TASK: Lines before the one containing "and the other" in the records below are to be left out; that line and all after it, through the end, are to be retyped exactly.
#### MATERIAL FOR THIS TASK ####
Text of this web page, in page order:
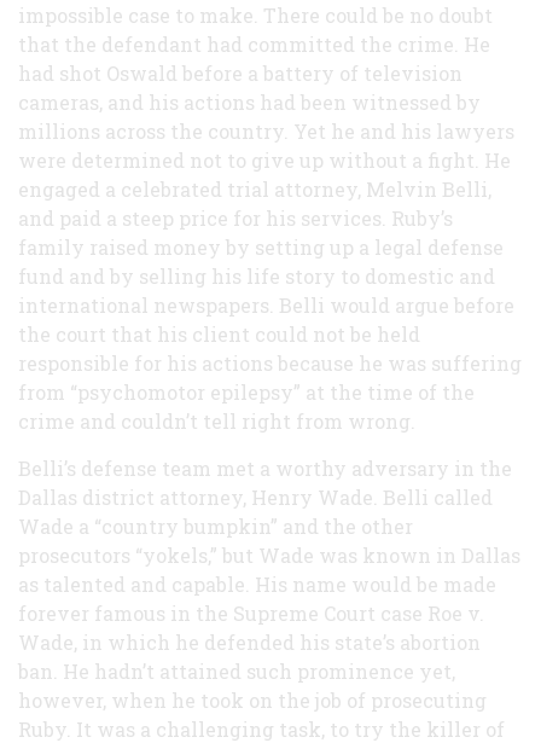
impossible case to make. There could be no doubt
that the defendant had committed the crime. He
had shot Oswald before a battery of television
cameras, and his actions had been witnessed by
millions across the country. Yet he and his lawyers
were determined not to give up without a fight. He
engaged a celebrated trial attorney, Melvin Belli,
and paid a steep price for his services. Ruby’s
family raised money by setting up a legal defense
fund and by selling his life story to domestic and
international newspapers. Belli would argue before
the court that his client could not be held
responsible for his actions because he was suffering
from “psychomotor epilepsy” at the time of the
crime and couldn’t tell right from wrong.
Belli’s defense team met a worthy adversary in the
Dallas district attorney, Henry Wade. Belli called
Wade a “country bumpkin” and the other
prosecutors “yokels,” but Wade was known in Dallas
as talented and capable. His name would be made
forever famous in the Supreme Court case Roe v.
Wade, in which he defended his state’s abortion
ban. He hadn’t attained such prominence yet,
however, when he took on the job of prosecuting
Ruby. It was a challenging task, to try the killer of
####
SOLUTION TO THE EXERCISE:
Wade a “country bumpkin” and the other
prosecutors “yokels,” but Wade was known in Dallas
as talented and capable. His name would be made
forever famous in the Supreme Court case Roe v.
Wade, in which he defended his state’s abortion
ban. He hadn’t attained such prominence yet,
however, when he took on the job of prosecuting
Ruby. It was a challenging task, to try the killer of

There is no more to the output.